Commercial liability insurers are escalating their long-running dispute with the litigation funding industry by introducing policy language that could require insured companies to disclose third-party funding arrangements. The move reflects mounting concern among insurers that litigation finance is contributing to rising claim costs and reshaping litigation dynamics in ways carriers struggle to underwrite or control.

An article in Bloomberg Law reports that the Insurance Services Office, a Verisk Analytics unit that develops standard insurance policy language, has drafted an optional provision that would compel policyholders to reveal whether litigation funders or law firms with a financial stake are backing claims against insured defendants. While adoption of the provision would be voluntary, insurers could begin incorporating it into commercial liability policies as early as 2026.

The proposed disclosure requirement is part of a broader push by insurers to gain greater visibility into litigation funding arrangements, which they argue can encourage more aggressive claims strategies and higher settlement demands, particularly in mass tort and complex commercial litigation. Insurers have increasingly linked these trends to what they describe as social inflation, a term used to capture rising jury awards and litigation costs that outpace economic inflation.

For policyholders, the new language could introduce additional compliance obligations and strategic considerations.
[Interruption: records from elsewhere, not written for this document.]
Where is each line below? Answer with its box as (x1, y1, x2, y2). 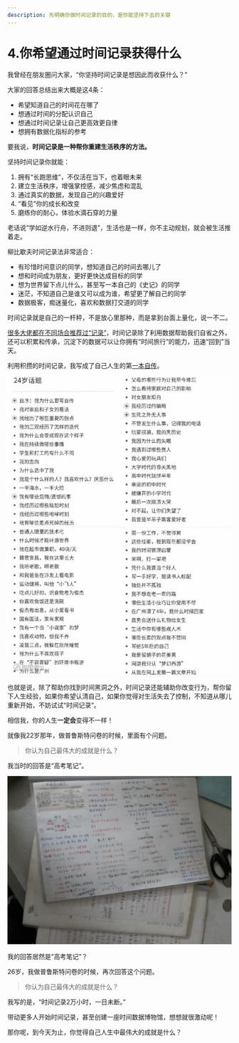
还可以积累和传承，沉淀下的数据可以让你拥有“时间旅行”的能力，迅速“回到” (7, 337, 224, 345)
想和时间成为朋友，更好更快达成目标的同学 (17, 271, 143, 280)
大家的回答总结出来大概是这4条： (7, 85, 105, 94)
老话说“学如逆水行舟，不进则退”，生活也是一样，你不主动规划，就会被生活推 (7, 223, 231, 231)
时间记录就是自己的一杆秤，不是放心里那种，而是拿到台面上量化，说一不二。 (7, 313, 232, 322)
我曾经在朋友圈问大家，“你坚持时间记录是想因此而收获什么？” (7, 70, 188, 78)
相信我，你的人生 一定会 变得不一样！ (7, 716, 114, 724)
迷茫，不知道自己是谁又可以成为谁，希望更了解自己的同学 (17, 289, 186, 298)
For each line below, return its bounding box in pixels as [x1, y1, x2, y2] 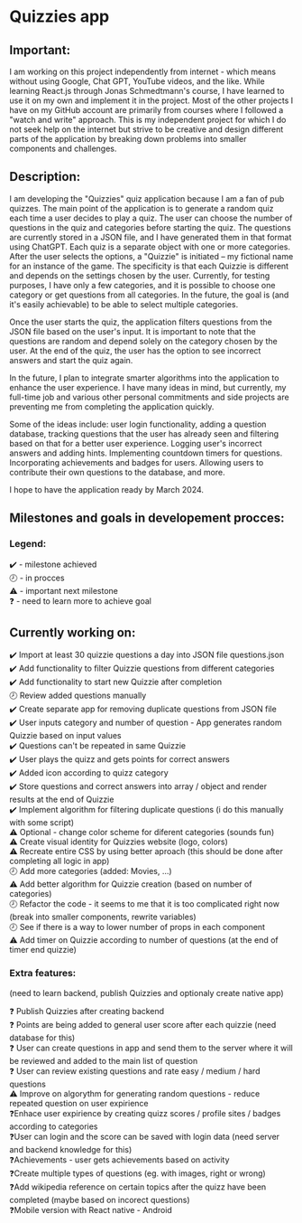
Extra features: [9, 967, 77, 980]
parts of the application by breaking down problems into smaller [9, 134, 247, 144]
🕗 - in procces [9, 572, 65, 583]
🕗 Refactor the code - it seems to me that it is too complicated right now [9, 898, 279, 909]
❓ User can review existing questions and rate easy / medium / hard [9, 1065, 261, 1077]
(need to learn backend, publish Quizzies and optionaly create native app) [9, 987, 284, 998]
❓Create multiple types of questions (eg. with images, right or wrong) [9, 1168, 266, 1179]
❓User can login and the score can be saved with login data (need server [9, 1131, 280, 1142]
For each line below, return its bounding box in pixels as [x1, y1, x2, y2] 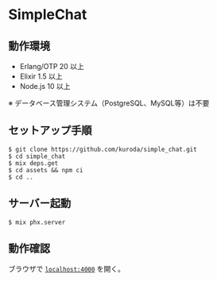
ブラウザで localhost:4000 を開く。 [8, 264, 126, 274]
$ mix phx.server [8, 218, 66, 226]
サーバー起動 [8, 197, 72, 210]
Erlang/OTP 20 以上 [19, 62, 85, 71]
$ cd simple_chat [8, 152, 66, 160]
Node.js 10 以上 [19, 82, 71, 90]
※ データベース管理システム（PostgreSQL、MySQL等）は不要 [8, 98, 210, 108]
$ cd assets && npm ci [8, 166, 83, 174]
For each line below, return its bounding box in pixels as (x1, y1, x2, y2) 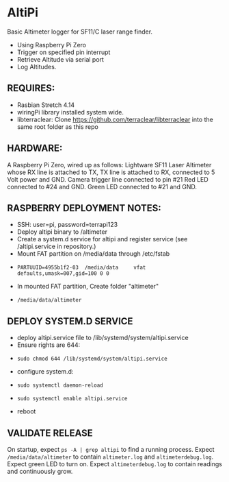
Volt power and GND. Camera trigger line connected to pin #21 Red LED (7, 175, 208, 183)
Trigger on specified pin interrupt (16, 48, 111, 56)
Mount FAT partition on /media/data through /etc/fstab (16, 250, 170, 258)
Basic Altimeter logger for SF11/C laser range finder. (7, 27, 152, 36)
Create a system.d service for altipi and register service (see (16, 235, 188, 243)
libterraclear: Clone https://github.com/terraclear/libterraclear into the (16, 115, 213, 123)
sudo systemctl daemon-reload (16, 382, 104, 389)
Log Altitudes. (16, 62, 57, 71)
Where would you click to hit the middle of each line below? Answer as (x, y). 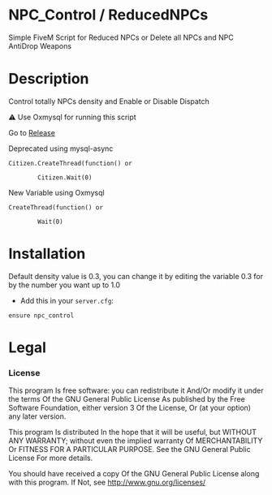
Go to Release (32, 132)
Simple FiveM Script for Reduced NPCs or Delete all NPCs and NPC (121, 37)
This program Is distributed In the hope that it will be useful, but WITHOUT (133, 433)
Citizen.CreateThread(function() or (70, 163)
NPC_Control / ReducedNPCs (108, 15)
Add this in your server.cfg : (67, 300)
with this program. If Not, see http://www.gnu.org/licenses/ (107, 482)
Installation (47, 254)
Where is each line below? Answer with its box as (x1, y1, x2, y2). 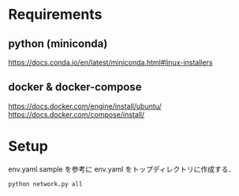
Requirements (8, 6, 103, 24)
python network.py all (8, 179, 83, 188)
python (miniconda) (8, 37, 108, 50)
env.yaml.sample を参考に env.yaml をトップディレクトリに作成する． (8, 164, 236, 174)
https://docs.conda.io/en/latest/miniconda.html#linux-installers (8, 57, 213, 67)
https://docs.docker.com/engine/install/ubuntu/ (8, 101, 162, 111)
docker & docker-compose (8, 80, 142, 94)
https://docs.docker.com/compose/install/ (8, 109, 145, 119)
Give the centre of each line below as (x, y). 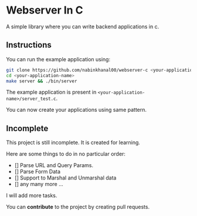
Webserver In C (45, 10)
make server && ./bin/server (42, 81)
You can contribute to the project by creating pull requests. (78, 207)
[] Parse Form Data (37, 172)
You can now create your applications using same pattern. (77, 110)
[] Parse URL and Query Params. (54, 165)
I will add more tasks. (32, 195)
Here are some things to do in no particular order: (66, 154)
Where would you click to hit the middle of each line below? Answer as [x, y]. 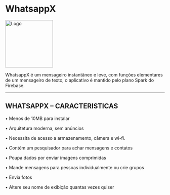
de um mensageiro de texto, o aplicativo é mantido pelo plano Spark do [80, 80]
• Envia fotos [19, 177]
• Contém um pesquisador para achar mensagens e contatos [69, 148]
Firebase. [15, 85]
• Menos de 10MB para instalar [37, 118]
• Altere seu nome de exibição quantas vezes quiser [60, 187]
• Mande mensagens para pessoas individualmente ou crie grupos [75, 167]
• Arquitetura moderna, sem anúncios [45, 128]
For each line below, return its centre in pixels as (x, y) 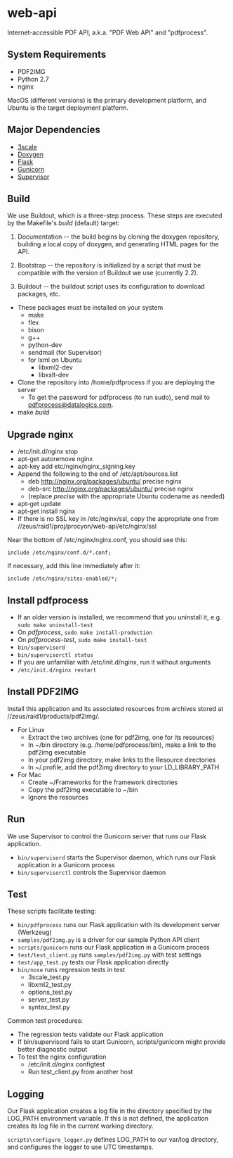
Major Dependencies (54, 130)
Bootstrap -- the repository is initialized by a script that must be (109, 265)
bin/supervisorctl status (55, 655)
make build (33, 413)
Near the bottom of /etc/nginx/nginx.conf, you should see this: (97, 540)
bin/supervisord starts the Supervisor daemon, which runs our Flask (116, 857)
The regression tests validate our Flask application (90, 1034)
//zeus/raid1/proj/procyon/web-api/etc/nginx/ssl (87, 527)
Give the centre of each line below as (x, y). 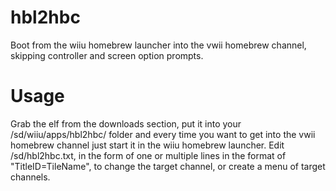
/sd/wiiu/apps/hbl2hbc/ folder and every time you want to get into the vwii (163, 134)
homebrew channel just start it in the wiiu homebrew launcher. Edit (147, 145)
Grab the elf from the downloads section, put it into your (126, 123)
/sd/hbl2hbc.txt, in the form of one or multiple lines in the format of (148, 155)
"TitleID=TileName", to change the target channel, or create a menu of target (168, 166)
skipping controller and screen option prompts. (107, 55)
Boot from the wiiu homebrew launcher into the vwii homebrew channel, (158, 45)
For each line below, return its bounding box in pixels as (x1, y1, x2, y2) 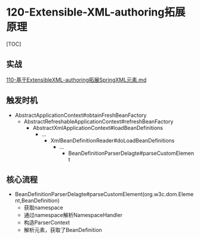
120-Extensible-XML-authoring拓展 (6, 5, 186, 19)
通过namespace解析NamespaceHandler (23, 212, 123, 219)
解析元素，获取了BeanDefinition (23, 226, 103, 234)
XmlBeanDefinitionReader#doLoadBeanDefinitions (50, 136, 175, 144)
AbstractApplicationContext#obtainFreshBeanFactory (14, 111, 147, 119)
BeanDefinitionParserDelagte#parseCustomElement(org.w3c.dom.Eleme (14, 191, 194, 198)
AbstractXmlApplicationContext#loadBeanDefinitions (32, 124, 163, 131)
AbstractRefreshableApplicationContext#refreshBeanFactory (23, 117, 174, 125)
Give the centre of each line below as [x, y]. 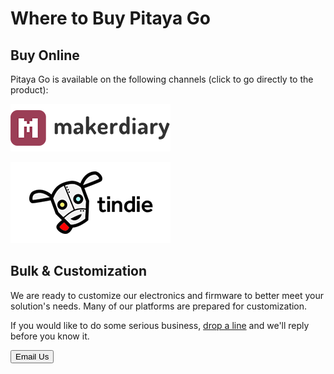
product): [29, 90]
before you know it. [50, 336]
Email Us [32, 356]
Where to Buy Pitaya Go [110, 18]
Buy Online [45, 55]
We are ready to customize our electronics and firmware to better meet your [167, 295]
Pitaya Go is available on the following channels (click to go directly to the [162, 79]
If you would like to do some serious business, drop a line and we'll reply [160, 325]
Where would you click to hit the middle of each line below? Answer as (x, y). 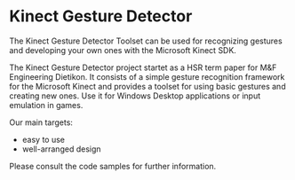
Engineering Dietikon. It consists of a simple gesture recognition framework (147, 76)
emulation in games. (46, 105)
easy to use (43, 139)
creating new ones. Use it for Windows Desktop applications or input (135, 96)
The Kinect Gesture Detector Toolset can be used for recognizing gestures (146, 41)
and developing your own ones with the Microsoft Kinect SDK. (123, 50)
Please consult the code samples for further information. (113, 166)
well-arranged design (61, 149)
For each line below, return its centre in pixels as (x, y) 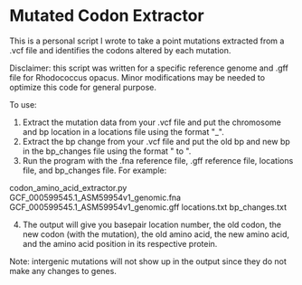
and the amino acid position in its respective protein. (120, 243)
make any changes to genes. (63, 271)
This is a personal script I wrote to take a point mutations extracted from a (147, 41)
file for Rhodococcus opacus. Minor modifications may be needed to (137, 77)
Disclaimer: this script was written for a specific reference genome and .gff (149, 68)
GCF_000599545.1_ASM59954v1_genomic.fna (95, 197)
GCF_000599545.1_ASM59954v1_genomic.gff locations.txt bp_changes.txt (148, 207)
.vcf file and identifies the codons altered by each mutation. (120, 50)
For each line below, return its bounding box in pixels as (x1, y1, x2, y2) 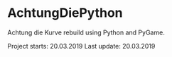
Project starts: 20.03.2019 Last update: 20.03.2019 (7, 42, 156, 50)
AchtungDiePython (7, 5, 123, 21)
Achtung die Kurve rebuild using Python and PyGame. (7, 28, 165, 37)
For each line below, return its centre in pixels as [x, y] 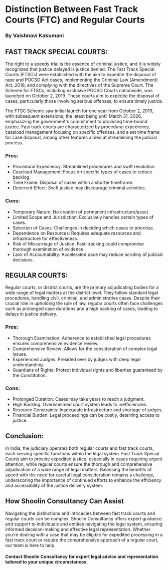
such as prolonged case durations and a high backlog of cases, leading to [81, 309]
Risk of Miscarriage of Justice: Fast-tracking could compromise [78, 243]
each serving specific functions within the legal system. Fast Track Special [82, 453]
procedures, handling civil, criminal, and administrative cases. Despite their [83, 298]
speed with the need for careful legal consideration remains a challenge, [80, 475]
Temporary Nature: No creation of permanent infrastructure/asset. [81, 212]
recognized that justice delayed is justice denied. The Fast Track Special [80, 69]
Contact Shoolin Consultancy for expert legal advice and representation [82, 556]
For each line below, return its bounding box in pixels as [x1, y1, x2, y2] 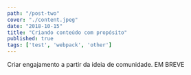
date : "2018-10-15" [7, 22, 63, 29]
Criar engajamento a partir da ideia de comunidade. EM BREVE [7, 61, 185, 68]
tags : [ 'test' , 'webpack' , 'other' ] [7, 42, 112, 48]
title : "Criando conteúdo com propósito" [7, 29, 128, 36]
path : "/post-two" [7, 10, 60, 17]
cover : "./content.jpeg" [7, 16, 78, 23]
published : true [7, 35, 54, 42]
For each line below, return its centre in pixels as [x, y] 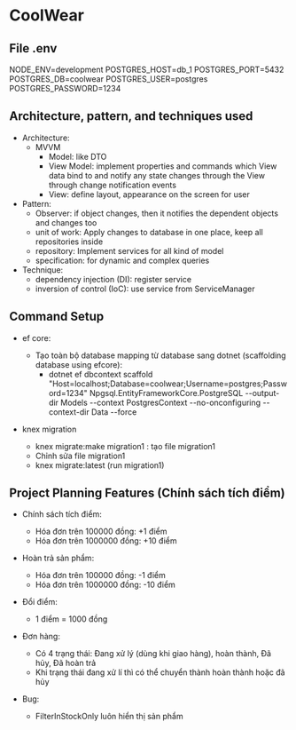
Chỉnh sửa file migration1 [80, 456]
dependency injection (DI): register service [113, 279]
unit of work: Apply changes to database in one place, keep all [149, 232]
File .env [33, 48]
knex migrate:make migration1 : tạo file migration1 [125, 446]
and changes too [66, 222]
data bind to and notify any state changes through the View [157, 175]
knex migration [49, 429]
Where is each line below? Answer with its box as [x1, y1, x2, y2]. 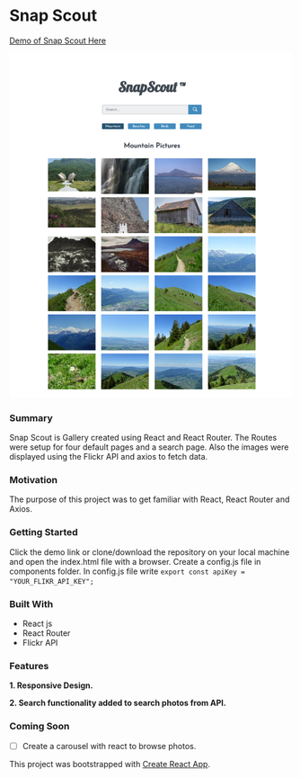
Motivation [9, 474, 58, 487]
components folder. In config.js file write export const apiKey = [9, 566, 245, 577]
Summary [9, 411, 54, 424]
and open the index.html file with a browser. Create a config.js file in [9, 556, 261, 567]
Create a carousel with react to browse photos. [22, 740, 197, 751]
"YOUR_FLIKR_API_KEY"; [9, 577, 94, 586]
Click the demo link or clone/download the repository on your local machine [9, 546, 290, 558]
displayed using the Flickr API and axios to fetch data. [9, 452, 208, 462]
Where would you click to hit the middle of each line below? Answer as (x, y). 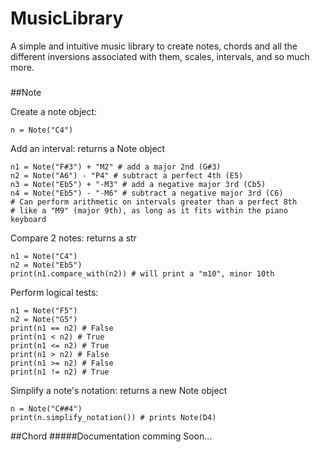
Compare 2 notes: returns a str (73, 238)
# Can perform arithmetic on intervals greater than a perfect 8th (154, 202)
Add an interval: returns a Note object (88, 148)
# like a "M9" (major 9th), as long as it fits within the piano (149, 210)
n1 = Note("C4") (44, 256)
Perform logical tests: (54, 292)
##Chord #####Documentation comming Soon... (111, 436)
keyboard (28, 219)
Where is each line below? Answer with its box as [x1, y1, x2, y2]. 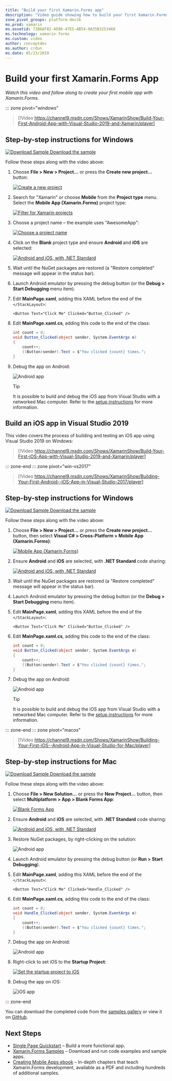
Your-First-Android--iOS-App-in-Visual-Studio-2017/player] [17, 479, 144, 485]
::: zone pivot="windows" [5, 105, 59, 111]
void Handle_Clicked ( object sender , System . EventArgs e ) [12, 910, 137, 916]
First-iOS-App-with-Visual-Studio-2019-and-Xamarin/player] [17, 453, 146, 460]
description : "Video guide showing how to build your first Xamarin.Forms [5, 12, 168, 17]
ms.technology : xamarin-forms [5, 31, 70, 36]
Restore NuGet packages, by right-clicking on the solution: [12, 836, 137, 843]
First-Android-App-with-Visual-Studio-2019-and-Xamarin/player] [17, 120, 155, 126]
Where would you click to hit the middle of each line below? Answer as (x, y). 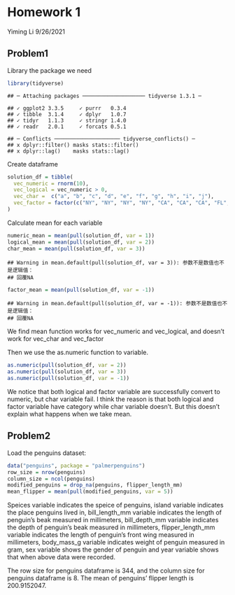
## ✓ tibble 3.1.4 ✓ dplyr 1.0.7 (67, 114)
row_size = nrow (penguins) (47, 472)
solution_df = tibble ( (40, 177)
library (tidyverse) (36, 83)
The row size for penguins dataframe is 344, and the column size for (106, 570)
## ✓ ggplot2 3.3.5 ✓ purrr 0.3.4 (67, 108)
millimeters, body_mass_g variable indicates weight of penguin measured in (116, 542)
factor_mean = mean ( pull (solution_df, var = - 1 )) (81, 290)
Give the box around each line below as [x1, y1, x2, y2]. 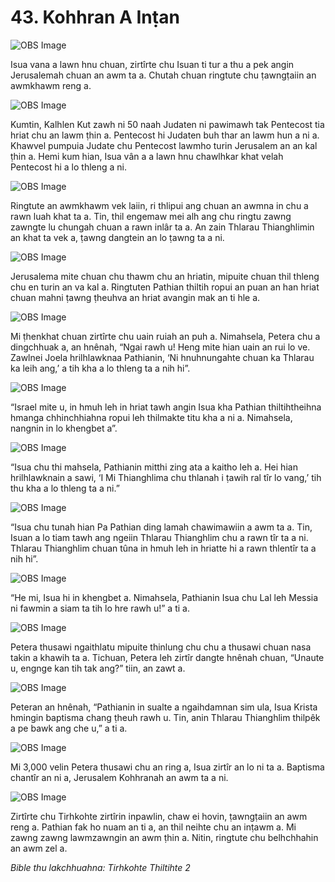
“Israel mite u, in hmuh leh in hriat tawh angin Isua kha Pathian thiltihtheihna [10, 401, 322, 413]
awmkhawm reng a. [10, 79, 92, 91]
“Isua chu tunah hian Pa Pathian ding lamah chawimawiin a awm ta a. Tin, [10, 521, 313, 533]
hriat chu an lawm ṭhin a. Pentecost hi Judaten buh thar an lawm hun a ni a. [10, 129, 320, 141]
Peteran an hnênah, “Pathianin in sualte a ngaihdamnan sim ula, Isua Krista [10, 701, 318, 713]
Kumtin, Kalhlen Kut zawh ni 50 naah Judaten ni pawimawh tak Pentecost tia [10, 118, 325, 130]
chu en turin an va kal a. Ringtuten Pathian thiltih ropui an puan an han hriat [10, 281, 320, 293]
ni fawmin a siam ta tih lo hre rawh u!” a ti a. [10, 602, 190, 614]

Companies that rely on litigation funding, whether directly or through counterparties, may be forced to weigh the benefits of financing against potential coverage implications.

Litigation funders and law firms are watching developments closely. Funding agreements are typically treated as confidential, and mandatory disclosure to insurers could raise concerns about privilege, work product protections, and competitive sensitivity. At the same time, insurers have been criticized for opposing litigation finance while also exploring their own litigation-related investment products, highlighting tensions within the market.

If widely adopted, insurer-driven disclosure requirements could represent a meaningful shift in how litigation funding intersects with insurance. The development underscores the growing influence of insurers in shaping transparency expectations and suggests that litigation funders may increasingly find themselves drawn into coverage debates that extend well beyond the courtroom.